See {Example 6} and {Example 7}, respectively, for how
<tt>BDE_BUILD_TARGET_SAFE_2</tt> and intermediate assertion predicate macros, such
as <tt>BSLS_ASSERT_SAFE_IS_ACTIVE</tt> (and even <tt>BSLS_ASSERT_OPT_IS_ACTIVE</tt>), can
be used profitably in practice.
@subsection bsls_assert-validating-disabled-macro-expressions Validating Disabled Macro Expressions
An additional external macro, <tt>BSLS_ASSERT_VALIDATE_DISABLED_MACROS</tt>, can be
defined to control the compile time behavior of @ref bsls_assert . Enabling
this macro configures all <em>disabled</em> assert macros to still instantiate
their predicates (in a non-evaluated context) to be sure that the predicate
is still syntactically valid. This can be used to ensure assertions that
are rarely enabled have valid expressions.
@subsection bsls_assert-language-level-contracts Language-Level Contracts
Contracts were proposed, accepted into the draft C++20 standard, and then
removed. Implementations of that facility exist and it is expected future
implementations will begin to arrive as work on new proposals comes to
fruition. Defining the macro <tt>BSLS_ASSERT_USE_CONTRACTS</tt> will cause all
<tt>BSLS_ASSERT</tt> (and, if possible, <tt>BSLS_REVIEW</tt>) macros to go through the
language-level contract implementation if it is available (currently only on
an experimental version of the gcc-compiler), otherwise a diagnostic will be
issued.
Note that mixing builds that do and do not use <tt>BSLS_ASSERT_USE_CONTRACTS</tt>
is not supported. Attempting to link against a library bult with a
different mode for this option will cause a link-time error.

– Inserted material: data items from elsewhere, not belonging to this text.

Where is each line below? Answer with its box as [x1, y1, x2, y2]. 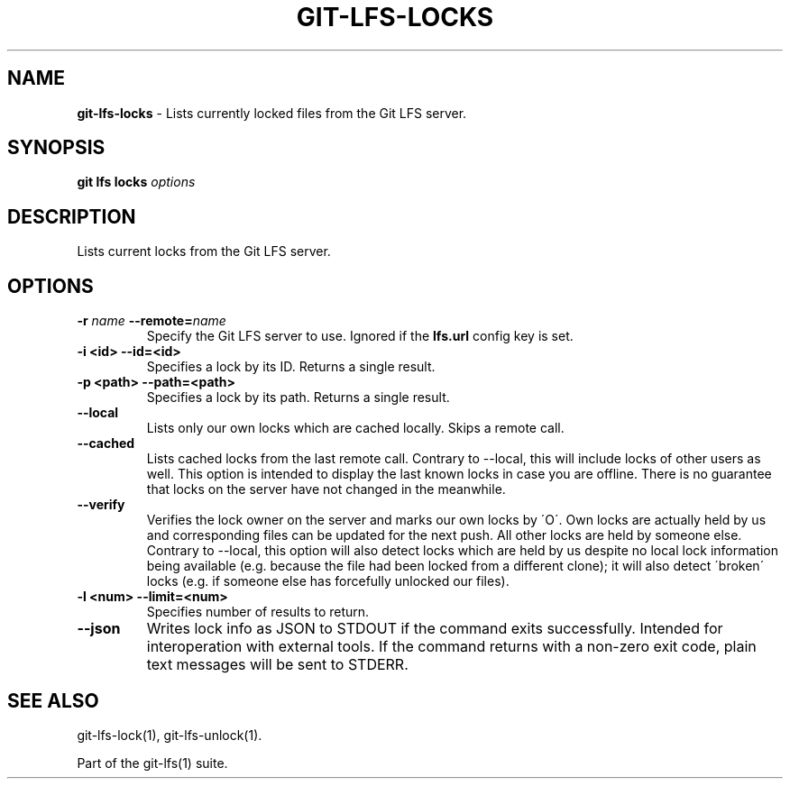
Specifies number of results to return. [146, 604, 370, 620]
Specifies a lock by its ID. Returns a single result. [146, 359, 436, 375]
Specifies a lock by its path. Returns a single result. [146, 389, 450, 406]
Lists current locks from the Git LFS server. [77, 243, 331, 260]
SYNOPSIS [7, 136, 106, 160]
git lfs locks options [77, 174, 196, 190]
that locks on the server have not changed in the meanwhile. [146, 481, 506, 498]
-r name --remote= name [77, 313, 226, 329]
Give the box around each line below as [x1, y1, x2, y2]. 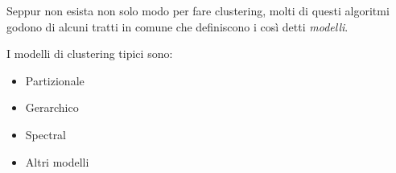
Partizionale [25, 72, 85, 89]
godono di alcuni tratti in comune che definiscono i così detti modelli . [6, 18, 349, 35]
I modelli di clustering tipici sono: [6, 45, 173, 62]
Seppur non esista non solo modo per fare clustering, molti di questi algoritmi [6, 2, 390, 19]
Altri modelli [25, 153, 89, 170]
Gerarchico [25, 99, 79, 116]
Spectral [25, 126, 67, 142]
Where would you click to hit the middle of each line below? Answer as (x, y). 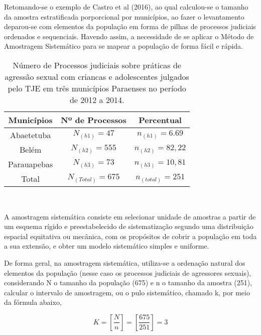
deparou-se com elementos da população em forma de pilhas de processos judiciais (130, 26)
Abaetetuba (30, 135)
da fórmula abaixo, (33, 302)
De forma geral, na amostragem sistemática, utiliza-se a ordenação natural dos (125, 262)
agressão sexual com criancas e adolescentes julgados (97, 76)
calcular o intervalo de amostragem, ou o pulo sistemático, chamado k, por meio (127, 292)
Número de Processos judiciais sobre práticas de (97, 65)
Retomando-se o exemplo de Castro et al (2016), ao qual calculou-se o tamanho (126, 7)

@subsection bsls_assert-usage Usage
The following examples illustrate (1) when to use each of the three kinds of
(BSLS) "ASSERT" macros, (2) when and how to call the <tt>invokeHandler</tt> method
directly, (3) how to configure, at runtime, the behavior resulting from an
assertion failure using "off-the-shelf" handler methods, (4) how to create
your own custom assertion-failure handler function, (5) proper use of
<tt>bsls::AssertFailureHandlerGuard</tt> to install, temporarily, an
exception-producing assert handler, (6) how "ASSERT" macros would be used in
conjunction with portions of the source code (affecting binary
compatibility) that are incorporated only when <tt>BDE_BUILD_TARGET_SAFE_2</tt> is
defined, and (7) how assertion predicates (e.g.,
<tt>BSLS_ASSERT_SAFE_IS_ACTIVE</tt>) are used to conditionally compile additional
(redundant) defensive source code (not affecting binary compatibility)

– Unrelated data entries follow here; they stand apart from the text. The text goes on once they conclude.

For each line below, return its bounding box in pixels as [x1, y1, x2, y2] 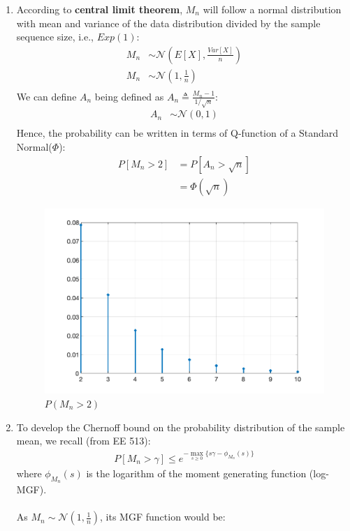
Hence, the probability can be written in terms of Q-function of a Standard [16, 126, 339, 140]
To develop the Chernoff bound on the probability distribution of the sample [16, 419, 345, 434]
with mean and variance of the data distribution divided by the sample [16, 15, 321, 30]
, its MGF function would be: [100, 509, 226, 524]
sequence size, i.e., [16, 29, 94, 44]
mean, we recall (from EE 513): [16, 433, 151, 448]
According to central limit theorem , [16, 2, 183, 16]
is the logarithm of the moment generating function [86, 465, 307, 480]
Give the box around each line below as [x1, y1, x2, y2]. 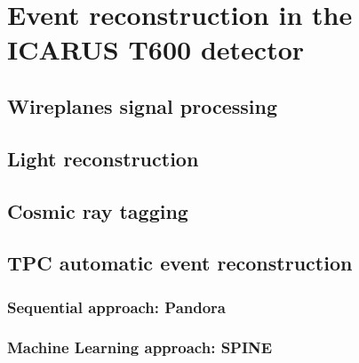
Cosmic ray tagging [7, 197, 188, 224]
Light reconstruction [7, 144, 199, 172]
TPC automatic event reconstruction [7, 249, 353, 277]
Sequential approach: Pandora [7, 295, 226, 318]
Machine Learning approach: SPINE [7, 336, 273, 359]
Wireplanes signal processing [7, 92, 277, 119]
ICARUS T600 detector [7, 31, 305, 68]
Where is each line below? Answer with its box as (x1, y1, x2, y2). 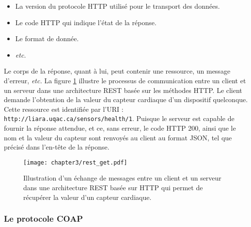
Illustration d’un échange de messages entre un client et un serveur (23, 173, 221, 183)
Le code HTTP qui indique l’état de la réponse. (15, 17, 157, 27)
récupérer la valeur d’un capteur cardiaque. (23, 192, 152, 202)
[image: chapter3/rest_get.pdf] (23, 159, 127, 166)
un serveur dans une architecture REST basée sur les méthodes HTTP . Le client (4, 85, 242, 95)
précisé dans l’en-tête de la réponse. (4, 142, 110, 152)
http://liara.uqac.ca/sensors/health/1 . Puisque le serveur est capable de (4, 113, 235, 123)
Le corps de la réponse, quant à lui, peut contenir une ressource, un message (4, 66, 231, 76)
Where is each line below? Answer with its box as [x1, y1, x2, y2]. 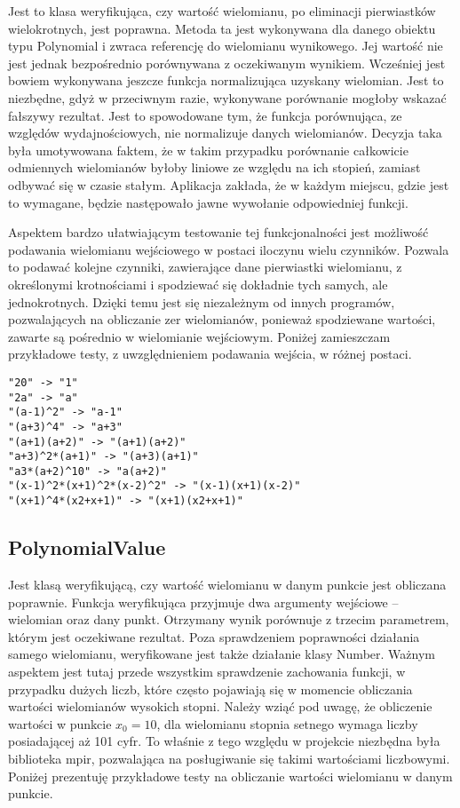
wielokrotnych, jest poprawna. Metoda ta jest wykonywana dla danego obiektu [8, 19, 436, 37]
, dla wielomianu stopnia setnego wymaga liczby [156, 714, 418, 733]
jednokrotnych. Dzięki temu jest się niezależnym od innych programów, [8, 292, 395, 311]
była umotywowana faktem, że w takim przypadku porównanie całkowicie [8, 140, 408, 159]
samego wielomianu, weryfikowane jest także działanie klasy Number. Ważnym [8, 645, 435, 663]
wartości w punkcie [8, 714, 112, 733]
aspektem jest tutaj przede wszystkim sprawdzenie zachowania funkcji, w [8, 661, 406, 680]
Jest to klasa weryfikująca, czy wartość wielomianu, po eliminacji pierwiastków [8, 2, 436, 20]
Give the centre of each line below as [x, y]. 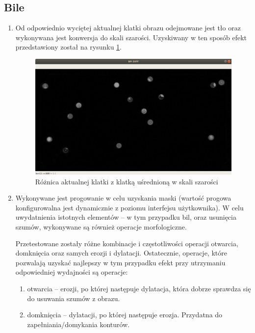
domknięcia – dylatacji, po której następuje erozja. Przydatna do [125, 315]
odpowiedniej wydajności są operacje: [72, 272]
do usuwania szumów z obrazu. [74, 298]
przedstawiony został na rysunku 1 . [68, 47]
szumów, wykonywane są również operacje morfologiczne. [101, 227]
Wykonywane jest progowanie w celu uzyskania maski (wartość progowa [123, 198]
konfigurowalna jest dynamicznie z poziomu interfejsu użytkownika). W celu [129, 207]
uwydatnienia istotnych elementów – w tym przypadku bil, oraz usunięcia [126, 217]
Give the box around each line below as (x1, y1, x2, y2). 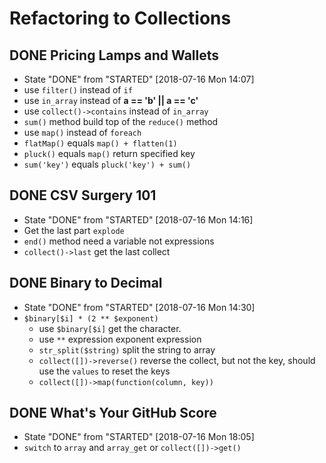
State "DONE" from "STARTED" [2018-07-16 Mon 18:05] (23, 431, 255, 443)
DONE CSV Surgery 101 (9, 187, 157, 204)
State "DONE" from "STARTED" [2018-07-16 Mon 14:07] (23, 73, 255, 85)
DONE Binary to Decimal (9, 275, 163, 292)
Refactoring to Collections (9, 7, 232, 30)
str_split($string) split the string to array (38, 343, 216, 356)
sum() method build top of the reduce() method (23, 116, 219, 127)
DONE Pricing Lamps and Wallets (9, 47, 220, 64)
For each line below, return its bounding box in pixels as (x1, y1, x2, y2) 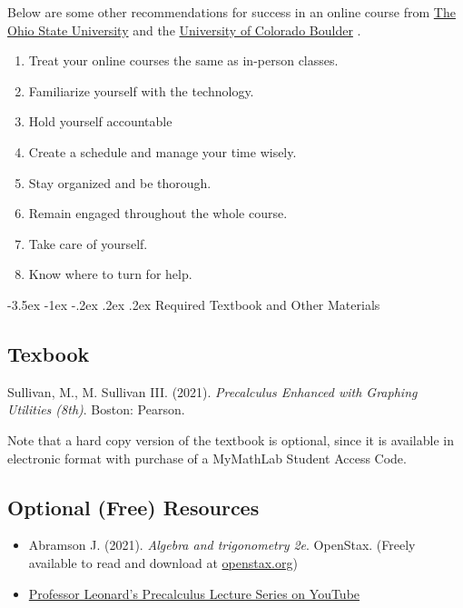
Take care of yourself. (28, 234, 148, 253)
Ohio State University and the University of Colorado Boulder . (7, 20, 361, 39)
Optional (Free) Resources (7, 493, 260, 521)
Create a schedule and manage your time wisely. (28, 142, 297, 161)
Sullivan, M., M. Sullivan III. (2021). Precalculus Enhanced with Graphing (7, 382, 418, 401)
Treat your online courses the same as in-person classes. (28, 51, 339, 70)
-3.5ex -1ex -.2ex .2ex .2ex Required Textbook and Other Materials (7, 294, 380, 314)
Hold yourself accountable (28, 112, 172, 131)
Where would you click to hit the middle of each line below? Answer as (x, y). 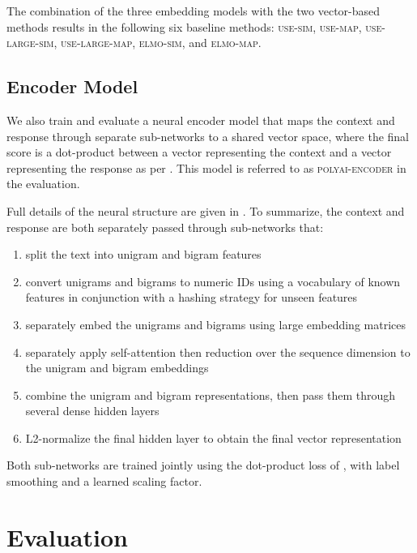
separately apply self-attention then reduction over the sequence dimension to (218, 352)
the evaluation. (43, 184)
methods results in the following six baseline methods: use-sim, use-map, (184, 26)
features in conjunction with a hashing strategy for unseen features (191, 297)
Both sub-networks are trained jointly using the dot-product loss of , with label (203, 465)
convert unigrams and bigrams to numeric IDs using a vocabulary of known (213, 281)
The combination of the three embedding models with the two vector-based (194, 11)
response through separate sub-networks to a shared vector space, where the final (208, 136)

precisely when the corresponding (BSLS) "ASSERT" macro (e.g.,
<tt>BSLS_ASSERT_SAFE</tt>) is active.
@subsubsection bsls_assert-example-1-using-bsls_assert-bsls_assert_safe-and-bsls_assert_opt Example 1: Using BSLS_ASSERT, BSLS_ASSERT_SAFE, and BSLS_ASSERT_OPT
This component provides three different variants of (BSLS) "ASSERT" macros.

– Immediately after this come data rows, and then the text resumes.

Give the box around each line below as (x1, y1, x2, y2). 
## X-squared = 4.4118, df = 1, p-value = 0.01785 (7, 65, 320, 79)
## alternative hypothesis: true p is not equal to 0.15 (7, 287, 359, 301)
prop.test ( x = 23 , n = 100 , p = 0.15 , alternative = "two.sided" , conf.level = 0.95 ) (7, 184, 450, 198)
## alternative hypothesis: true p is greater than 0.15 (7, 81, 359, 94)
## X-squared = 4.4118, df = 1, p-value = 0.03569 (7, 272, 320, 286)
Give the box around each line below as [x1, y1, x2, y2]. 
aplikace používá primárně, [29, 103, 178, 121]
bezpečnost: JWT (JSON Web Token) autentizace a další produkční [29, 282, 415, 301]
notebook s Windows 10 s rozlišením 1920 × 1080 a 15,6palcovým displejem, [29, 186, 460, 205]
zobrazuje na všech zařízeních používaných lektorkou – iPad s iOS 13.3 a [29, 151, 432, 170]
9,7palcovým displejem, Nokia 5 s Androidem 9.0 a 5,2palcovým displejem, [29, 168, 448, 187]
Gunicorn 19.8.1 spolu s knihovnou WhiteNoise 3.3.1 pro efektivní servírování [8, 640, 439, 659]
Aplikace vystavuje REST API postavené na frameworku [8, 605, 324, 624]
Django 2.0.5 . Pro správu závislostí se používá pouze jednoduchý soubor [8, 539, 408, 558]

This first usage example illustrates how one might select each of the
particular variants, based on the runtime cost of the defensive check
relative to that of the useful work being done.
Use of the <tt>BSLS_ASSERT_SAFE</tt> macro is often appropriate when the defensive
check occurs within the body of an <tt>inline</tt> function. The
<tt>BSLS_ASSERT_SAFE</tt> macro minimizes the impact on runtime performance as it
is instantiated only when requested (i.e., by building in "safe mode"). For
example, consider a light-weight point class <tt>Kpoint</tt> that maintains <tt>x</tt> and
<tt>y</tt> coordinates in the range <tt>[-1000 .. 1000]</tt>:
@code
my_kpoint.h
...
class Kpoint {
short int d_x;
short int d_y;
public:
Kpoint(short int x, short int y);
// ...
// The behavior is undefined unless '-1000 <= x <= 1000' and
// '-1000 <= y <= 1000'.
// ...
};
...
@endcode
Since the cost of validation here is significant compared with the useful
work being done, we might choose to implement defensive checks using
<tt>BSLS_ASSERT_SAFE</tt> as follows:
@code
...
inline
Kpoint::Kpoint(short int x, short int y)
: d_x(x)
, d_y(y)
{
BSLS_ASSERT_SAFE(-1000 <= x); BSLS_ASSERT_SAFE(x <= 1000);
BSLS_ASSERT_SAFE(-1000 <= y); BSLS_ASSERT_SAFE(y <= 1000);
}
@endcode
For more substantial (non-<tt>inline</tt>) functions, we would be more likely to
use the <tt>BSLS_ASSERT</tt> macro because the runtime overhead due to defensive
checks is likely to be much less significant. For example, consider a
hash-table class that allows the client to resize the underlying table:
@code
my_hashtable.h
...
class HashTable {
// ...
public:
// ...
void resize(double loadFactor);
// Adjust the size of the underlying hash table to be approximately
// the current number of elements divided by the specified
// 'loadFactor'. The behavior is undefined unless
// '0 < loadFactor'.
};
@endcode
Since the relative runtime cost of validating the input argument is quite
small (e.g., less than 10%) compared to the typical work being done, we
might choose to implement the defensive check using <tt>BSLS_ASSERT</tt> as
follows:
@code
my_hashtable.cpp
...
void HashTable::resize(double loadFactor)
{
BSLS_ASSERT(0 < loadFactor);
// ...
}
@endcode
In some cases, the runtime cost of checking is always negligible when
compared with the runtime cost of performing the useful work; moreover, the
consequences of continuing in an undefined state for certain applications
could be catastrophic. Instead of using <tt>BSLS_ASSERT</tt> in such cases, we
might consider using <tt>BSLS_ASSERT_OPT</tt>. For example, suppose we have a
financial application class <tt>TradingSystem</tt> that performs trades:
@code
my_tradingsystem.h
...
class TradingSystem {
// ...
public:
// ...
@endcode
Further suppose that there is a particular method <tt>executeTrade</tt> that takes,
as a scaling factor, an integer that must be a multiple of 100 or the
behavior is undefined (and might actually execute a trade):
@code
void executeTrade(int scalingFactor);
// Execute the current trade using the specified 'scalingFactor'.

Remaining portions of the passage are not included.